HISTORIAN:'People are going there to see the wreckage of this zeppelin, 'to try and get a souvenir. 'And more and more people are coming out for the next few days as well. 'It's just a mass exodus from the city to go and see the end 'of this fearful raider. The baby-killer is no more.'
BEN ROBINSON:'The authorities decided to bury the crew of the airship 'with full military honours. 'That further enraged public feeling. 'One woman hurled eggs at the coffins for which she was fined 5 shillings.'
BEN ROBINSON:While Britain cheered Leefe Robinson, the German response was to go big. The so-called 'Super Zeppelins'. But while the raids continued, we'd now found their Achilles' heel,and the zeppelin's days were numbered.

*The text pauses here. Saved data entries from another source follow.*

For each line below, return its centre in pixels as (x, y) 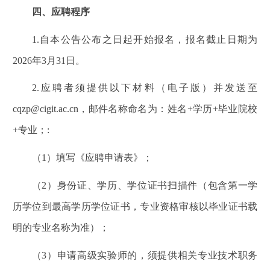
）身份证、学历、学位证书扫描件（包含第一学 (152, 185)
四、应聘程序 (61, 11)
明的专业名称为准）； (61, 227)
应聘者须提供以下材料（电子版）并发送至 (148, 88)
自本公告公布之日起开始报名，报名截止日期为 (148, 39)
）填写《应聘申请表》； (99, 158)
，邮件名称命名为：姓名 (133, 109)
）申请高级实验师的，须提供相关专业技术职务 (152, 255)
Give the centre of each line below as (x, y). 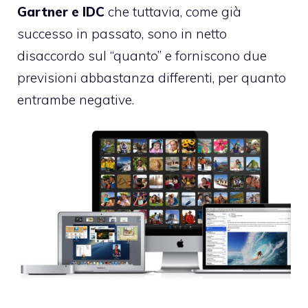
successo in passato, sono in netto (122, 34)
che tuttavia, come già (173, 12)
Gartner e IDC (61, 12)
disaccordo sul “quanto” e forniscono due (142, 56)
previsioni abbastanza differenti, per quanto (152, 78)
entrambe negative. (76, 100)
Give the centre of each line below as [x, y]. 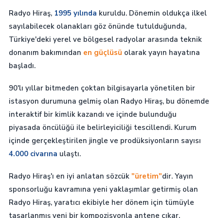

BEN ROBINSON:'Explosive and incendiary bullets, 'which could set the hydrogen in the zeppelins alight, 'proved their undoing. 'Barely two weeks later, 'one of these new super zeppelins was brought down 'in the village of Little Wigborough, south of Colchester, in Essex.'
INTERVIEWEE:It's back was broken in鈥 Whilst the nose and other part was perfect. But all the canvas got burnt, all of them just left the bit of the, piece of the relics you see? That's aluminium, that's for lightness.
BEN ROBINSON:'The crew all walked away unharmed.'
INTERVIEWEE:Yeah they passed the gate here, 21 of them all walked past, and that was a big relief when they did get past. There was a special constable met them up at the next village.
INTERVIEWEE:And he took them in hand, he got on his old push-bike, and he was going to try and take them to Mersey, to the military, but he took them to Peldon Post Office, and that's where they were handed over to the police.
BEN ROBINSON:'The crew of a second zeppelin weren't so lucky. 'They all died when it crashed in flames near Billericay, in Essex. 'Again, thousands of people turned out to look at the wreckage, 'including Leefe Robinson and the Secretary of State for War, 'Lloyd-George.
BEN ROBINSON:'By the end of the month, 'Germany's leading zeppelin captain, Heinrich Mathy, had also been killed, 'and four German airships had been reduced to scrap.
BEN ROBINSON:'It was the beginning of the end for the baby-killers.' There were further zeppelin raids, but now people were much more likely to see zeppelins, not in the skies, but as these fragments. Bits of shot down zeppelin.
BEN ROBINSON:There was a lively trade in these, and some money was raised for injured soldiers. But the zeppelin menace, the threat that they represented, had been transformed into mere curios and trinkets.
BEN ROBINSON:'During their brief but deadly dominance, 'the Zeppelin airships had killed more than 500 people, 'and injured more than a thousand in places all across the country.'
BEN ROBINSON:But the last ever attempt to bomb Britain by a zeppelin was here, over the Norfolk coast, and it's fitting that this is where the aerial war ended.
BEN ROBINSON:'On 5th August 1918, aircraft of the newly formed Royal Air Force 'scrambled from Great Yarmouth, 'as five zeppelins approached the Norfolk coast. 'Soon afterwards, one of the airshipsplunged seawards in a blazing mass.'
BEN ROBINSON:Just three years before, when a zeppelin first appeared here in the skies above Great Yarmouth, it was an invincible force. There was nothing we could do to stop these machines. But now they were hopelessly out-classed and never again would an airship rule the skies.
BEN ROBINSON:'But the zeppelin war had shown us that those at home 'could be as vulnerable as those on the front line. 'War had been brought to the front door and something had to change.'
BEN ROBINSON:The air raids made the government acutely aware that they needed an aerial defence system that operated in depth.
BEN ROBINSON:They led to the formation of the RAF in 1918, and to the development of operations rooms, such as this one here at Ducksford, that proved so crucial in 1940, during the Battle of Britain. And ultimately, victory in the second World War.